La Cassazione ha chiarito con la sentenza n. 20686 del 22 luglio 2025 che l’indennità minima per un licenziamento illegittimo non può essere ridotta o azzerata.
La Corte di Appello di Napoli in riforma della sentenza del Tribunale di Benevento, nel dichiarare la illegittimità di un licenziamento intimato in forma orale, non disponeva la reintegra nel posto di lavoro stante la cessazione delle attività imprenditoriali e condannava la datrice di lavoro al solo pagamento delle retribuzioni dal licenziamento detraendo l'aliunde perceptum.
Il lavoratore, lamentando la decurtazione dell’indennità minima, proponeva ricorso per cassazione.
La Suprema Corte, con sentenza n. 20686 del 22 luglio 2025, nel rilevare che l’orientamento per il quale l’'"aliunde perceptum" compensabile riguarda il danno eccedente la misura minima, ha ritenuto che il principio è applicabile anche nell'ambito del licenziamento orale disposto nel contratto a tutele crescenti di cui al d.lgs. 23/15, c.d.
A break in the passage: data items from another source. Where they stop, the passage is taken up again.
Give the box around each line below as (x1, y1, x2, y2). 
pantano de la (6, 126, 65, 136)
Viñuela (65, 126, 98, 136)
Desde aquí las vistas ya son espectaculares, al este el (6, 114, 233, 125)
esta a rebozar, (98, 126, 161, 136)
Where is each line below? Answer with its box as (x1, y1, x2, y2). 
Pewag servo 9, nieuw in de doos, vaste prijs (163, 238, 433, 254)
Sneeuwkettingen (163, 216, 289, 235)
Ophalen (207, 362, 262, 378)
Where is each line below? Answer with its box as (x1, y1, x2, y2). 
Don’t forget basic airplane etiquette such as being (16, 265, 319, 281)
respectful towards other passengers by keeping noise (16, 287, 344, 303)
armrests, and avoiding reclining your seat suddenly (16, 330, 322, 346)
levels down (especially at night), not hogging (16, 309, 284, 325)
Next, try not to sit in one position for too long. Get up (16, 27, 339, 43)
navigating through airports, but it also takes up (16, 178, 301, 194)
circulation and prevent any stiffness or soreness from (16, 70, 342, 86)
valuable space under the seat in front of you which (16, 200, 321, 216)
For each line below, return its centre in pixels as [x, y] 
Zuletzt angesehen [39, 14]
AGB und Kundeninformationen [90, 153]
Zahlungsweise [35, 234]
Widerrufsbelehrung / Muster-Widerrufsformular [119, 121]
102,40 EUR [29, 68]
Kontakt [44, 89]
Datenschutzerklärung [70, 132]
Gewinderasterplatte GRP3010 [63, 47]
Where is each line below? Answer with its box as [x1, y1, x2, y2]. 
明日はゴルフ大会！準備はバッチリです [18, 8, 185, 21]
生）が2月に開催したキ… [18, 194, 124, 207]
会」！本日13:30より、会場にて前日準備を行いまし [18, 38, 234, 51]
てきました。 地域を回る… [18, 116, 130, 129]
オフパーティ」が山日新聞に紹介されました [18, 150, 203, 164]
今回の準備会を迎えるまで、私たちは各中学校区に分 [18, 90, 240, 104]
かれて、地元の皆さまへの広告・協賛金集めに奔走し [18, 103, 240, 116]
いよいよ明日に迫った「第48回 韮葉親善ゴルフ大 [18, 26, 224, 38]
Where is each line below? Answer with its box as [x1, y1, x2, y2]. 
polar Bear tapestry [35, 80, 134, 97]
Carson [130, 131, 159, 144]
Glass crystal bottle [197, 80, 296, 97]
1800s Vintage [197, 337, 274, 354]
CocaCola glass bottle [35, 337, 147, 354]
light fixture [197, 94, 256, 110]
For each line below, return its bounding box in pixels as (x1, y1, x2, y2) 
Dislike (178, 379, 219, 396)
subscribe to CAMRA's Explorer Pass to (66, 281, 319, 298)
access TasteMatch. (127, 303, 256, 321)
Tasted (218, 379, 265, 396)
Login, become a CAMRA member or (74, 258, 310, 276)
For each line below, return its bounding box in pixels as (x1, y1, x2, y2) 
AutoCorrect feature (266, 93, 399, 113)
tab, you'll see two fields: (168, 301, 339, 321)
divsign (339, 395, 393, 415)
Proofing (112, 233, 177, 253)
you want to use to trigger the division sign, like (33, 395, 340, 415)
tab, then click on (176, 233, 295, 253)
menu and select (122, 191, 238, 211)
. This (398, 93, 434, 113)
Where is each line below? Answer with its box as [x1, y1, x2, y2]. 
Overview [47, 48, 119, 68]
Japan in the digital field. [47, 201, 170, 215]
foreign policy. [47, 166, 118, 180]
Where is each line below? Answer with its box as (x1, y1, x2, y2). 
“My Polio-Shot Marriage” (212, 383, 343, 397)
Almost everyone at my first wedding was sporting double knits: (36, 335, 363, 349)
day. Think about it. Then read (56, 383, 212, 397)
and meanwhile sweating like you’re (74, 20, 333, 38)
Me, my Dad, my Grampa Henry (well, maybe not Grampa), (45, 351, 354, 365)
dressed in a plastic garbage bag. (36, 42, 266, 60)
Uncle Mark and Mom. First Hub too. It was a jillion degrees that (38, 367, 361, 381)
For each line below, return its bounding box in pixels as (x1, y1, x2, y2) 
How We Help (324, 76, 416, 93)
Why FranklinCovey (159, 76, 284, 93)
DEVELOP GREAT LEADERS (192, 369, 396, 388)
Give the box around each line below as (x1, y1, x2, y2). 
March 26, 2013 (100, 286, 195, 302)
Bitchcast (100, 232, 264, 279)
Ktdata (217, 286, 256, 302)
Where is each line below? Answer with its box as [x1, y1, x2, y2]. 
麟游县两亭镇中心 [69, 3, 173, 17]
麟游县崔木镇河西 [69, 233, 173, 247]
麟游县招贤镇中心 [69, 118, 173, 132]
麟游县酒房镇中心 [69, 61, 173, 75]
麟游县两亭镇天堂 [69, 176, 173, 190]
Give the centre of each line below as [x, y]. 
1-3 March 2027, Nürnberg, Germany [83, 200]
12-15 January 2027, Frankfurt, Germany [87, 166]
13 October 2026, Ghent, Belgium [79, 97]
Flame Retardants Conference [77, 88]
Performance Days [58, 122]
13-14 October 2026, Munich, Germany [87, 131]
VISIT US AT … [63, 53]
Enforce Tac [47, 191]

Job's act.
La Cassazione ha quindi affermato che il licenziamento dichiarato illegittimo ai sensi del co. 1 dell'art. 2 del decreto legislativo 23/15 con condanna del datore al risarcimento dei danni al lavoratore compete la misura minima risarcitoria delle cinque mensilità anche nel caso in cui abbia trovato alternativa occupazionale prima del decorso di cinque mesi, restando irrilevante l'aliunde perceptum (detraibile in generale dall'indennità risarcitoria complessiva) maturato nel detto periodo.